Legal Landscapes: Bolivia- Public Procurement
1) What is the current legal landscape in your practice area in your jurisdiction?
In public procurement, Bolivia operates under a framework strongly oriented towards the public interest, with rules for contractor selection, contract performance, and oversight of state agreements. The Constitution and the government administration and control system establish principles of transparency, economy, efficiency, and social oversight, implemented through the Basic Regulations for the Procurement of Goods, Works, General Services, and Consulting Services (“SD181”), as well as other specific regulations and manuals applicable to central and subnational entities.
The Bolivian procurement process is structured through electronic platforms such as the System for Public Procurement (Sistema de Contrataciones Estatales, or SICOES, for its acronym in Spanish) for publicity and traceability, with procurement methods that include public bidding, National Support to Production and Employment (Apoyo Nacional a la Producción y Empleo, or ANPE, for its acronym in Spanish), direct invitation and exception procedures, among others.
SD181 includes specific rules on domestic preferences for goods and services, disqualifications, and conflicts of interest, as well as the applicable guarantees (bid security, performance security, and proper use of advances), and the administrative challenge mechanisms (queries, observations, and appeals) available to bidders who disagree with how the procurement process took place.
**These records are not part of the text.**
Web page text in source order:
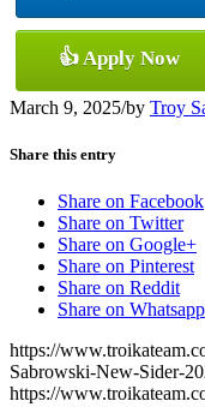
👍 Apply Now
March 9, 2025/by Troy
Share this entry
Share on Facebook
Share on Twitter
Share on Google+
Share on Pinterest
Share on Reddit
Share on Whatsapp
https://
Sabrowski-New-Sider-
https://
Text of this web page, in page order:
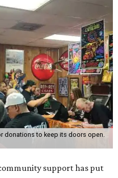
donations to keep its doors open.
support has put
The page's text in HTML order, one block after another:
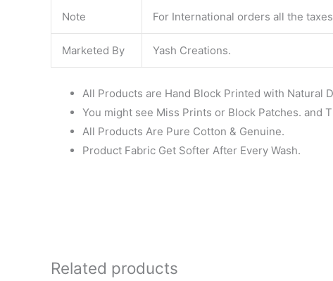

It is important to point out that these administrative challenge mechanisms are only applicable for the procurement process and do not apply once the contract is signed between the Bolivian State and the contractor.
During contract execution, key elements are described in the Base Procurement Documents (Documento Base de Contratación, or DBC, for its acronym in Spanish), and include provisions related to subcontracting restrictions, work orders, deadlines, penalties, and provisional and final acceptance procedures, with defined responsibilities for the contracting state, supervising engineer or contract administrator and the contractor.
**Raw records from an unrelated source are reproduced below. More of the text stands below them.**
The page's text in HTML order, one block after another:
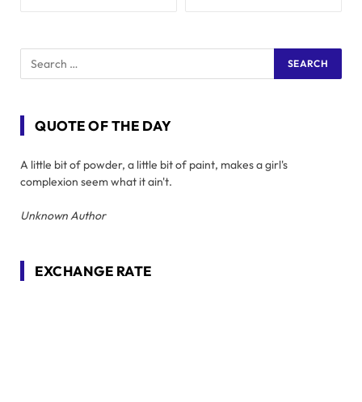
QUOTE OF THE DAY
A little bit of powder, a little bit of paint, makes a girl's
complexion seem what it ain't.
Unknown Author
EXCHANGE RATE
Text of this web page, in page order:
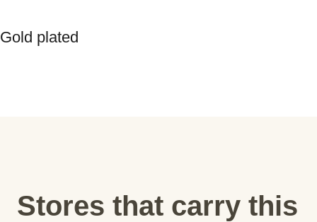
Gold plated
Stores that carry this
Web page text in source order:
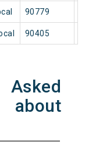
90779
90405
about
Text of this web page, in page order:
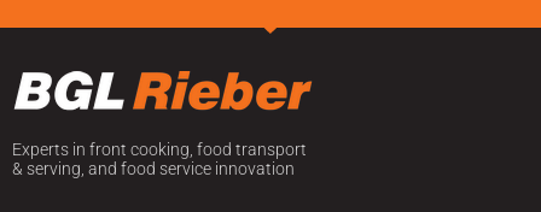
Experts in front cooking, food transport
& serving, and food service innovation
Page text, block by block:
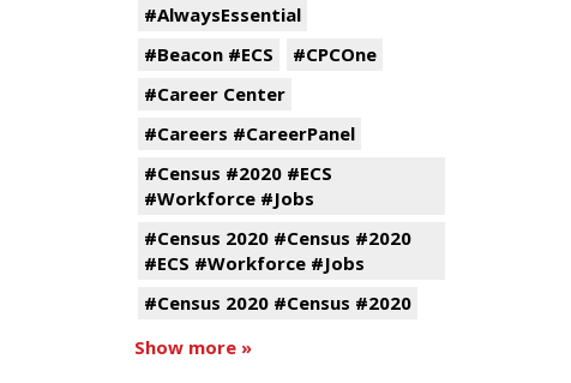
#AlwaysEssential
#Beacon #ECS
#CPCOne
#Career Center
#Careers #CareerPanel
#Census #2020 #ECS
#Workforce #Jobs
#Census 2020 #Census #2020
#ECS #Workforce #Jobs
#Census 2020 #Census #2020
Show more »

Finally, one of the biggest faults in current public procurement regulation and the DBC’s issued by State Entities is the fact that dispute resolution almost always refers conflicts to administrative instances, whereby the conflicts are brough before the Bolivian Supreme Court and take years to be concluded. Conciliation and arbitration procedures are rare, and generally applicable in exception procedures that include foreign financiers such as BID or CAF.
2) What are three essential tips for clients involved in these matters?
Given Bolivia’s current political and economic developments in the last two months, the current administration’s focus continues to progress towards infrastructure, energy, technology, and social projects. Thus, public procurement is being recognized as a gateway for foreign companies seeking to position themselves in one of the region’s most strategically resource-rich jurisdictions.
Notwithstanding the recent progress, success in public procurement in Bolivia still requires more than competitive pricing and knowhow in each area, it demands anticipation to (sometimes) arbitrary decisions by the State, compliance, discipline, and an informed local strategy. Consequently, based on recent market trends and our experience advising major international bidders, below we describe three key considerations for clients looking to enter or expand their presence in Bolivian public contracting:
1. Understand the regulatory landscape early, not midway through the process.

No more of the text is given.